I keep records of each week’s harvest so I can look back and compare. I’m sorry to remind everyone of this but June 2023 was so sunny and rainless that there were rumours of water shortages on Skye. This year June has been more Wintery in nature which obviously has an effect on all the plants. Not what you would imagine though – the brassicas prefer this rainy, cold weather, onions need a cold spell to form bulbs, lettuce and salad leaves don’t like heat and mange tout aren’t bothered either way! Undercover the tomatoes have grown at a normal rate, the actual fruit might take longer to ripen if there’s no sun, but the Polycrub sits between 20C – 30C even if it’s overcast. The peppers I planted have produced a pepper and French bean harvest started on much the same date as last year.
The weak link on the croft at the moment are the birdies. I bought some shiny new chickens in March. To start with I kept them in separate accommodation from the other hens with their own pen. Once they started laying I mixed them with the other chickens and they promptly went on strike – no more eggs! I’ve now put them back in their separate house and pen and we have eggs again. They appear to have been institutionalised! They prefer their own pen which is totally enclosed and off the ground with a wooden floor so no contact with that nasty nature stuff. The other chickens hate being confined and are in a huge pen with lots of trees and scrubby grass and reeds. Some of them still want to escape. The new chickens are unusually placid, there’s no discernible pecking order, they just seem to enjoy lounging on their wooden balcony, snacking on layer pellets.

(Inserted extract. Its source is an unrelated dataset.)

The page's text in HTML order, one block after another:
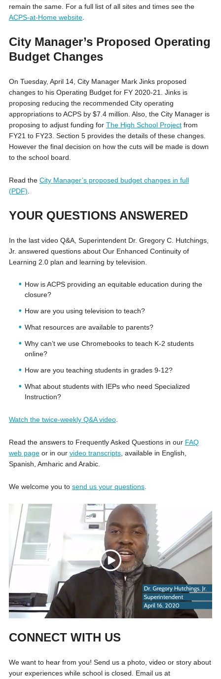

This week’s Croft Shares will have Spring onions, onions, courgettes, potatoes and two from the following – mange tout/sugar snaps, French beans, broccoli, radishes. The potatoes are from the big wide world (as opposed to the greenhouse.) There are two varieties, Cosmopolitan and Orla, known for being fast growing. Once the first earlies are all dug up, there will hopefully be Jazzy – a nice salad potato, followed by Sarpo Una and Charlotte. I’ve got the maincrops in a separate, smaller bed where I can monitor them and hopefully dig them up before any pest or disease issues in September. The undercover mange tout are running out of steam now, luckily the plants outside have some tiny baby mange tout appearing.